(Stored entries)
--

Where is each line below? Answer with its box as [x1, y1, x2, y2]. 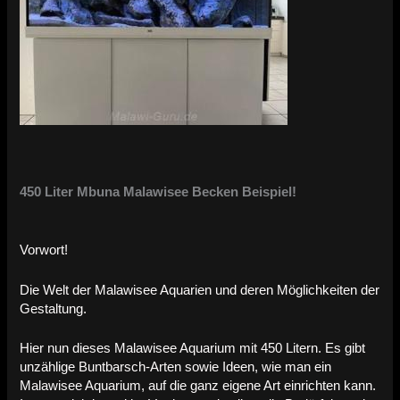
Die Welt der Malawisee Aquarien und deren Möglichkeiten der [20, 282, 380, 297]
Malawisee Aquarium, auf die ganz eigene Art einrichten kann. [20, 378, 377, 393]
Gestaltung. [20, 301, 87, 316]
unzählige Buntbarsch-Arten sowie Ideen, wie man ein [20, 359, 332, 374]
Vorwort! [20, 243, 69, 258]
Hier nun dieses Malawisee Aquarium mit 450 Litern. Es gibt [20, 340, 366, 355]
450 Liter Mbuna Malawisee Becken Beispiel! [20, 184, 297, 199]
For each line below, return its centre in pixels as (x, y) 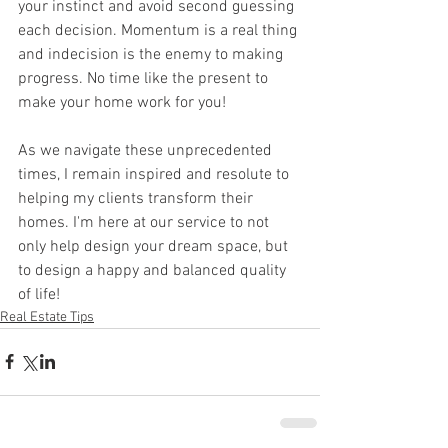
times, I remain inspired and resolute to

--

Exercise aim: Report each line above containing the string "Aquarium".

Response:
Malawisee Aquarium, auf die ganz eigene Art einrichten kann. [20, 378, 377, 393]
Hier nun dieses Malawisee Aquarium mit 450 Litern. Es gibt [20, 340, 366, 355]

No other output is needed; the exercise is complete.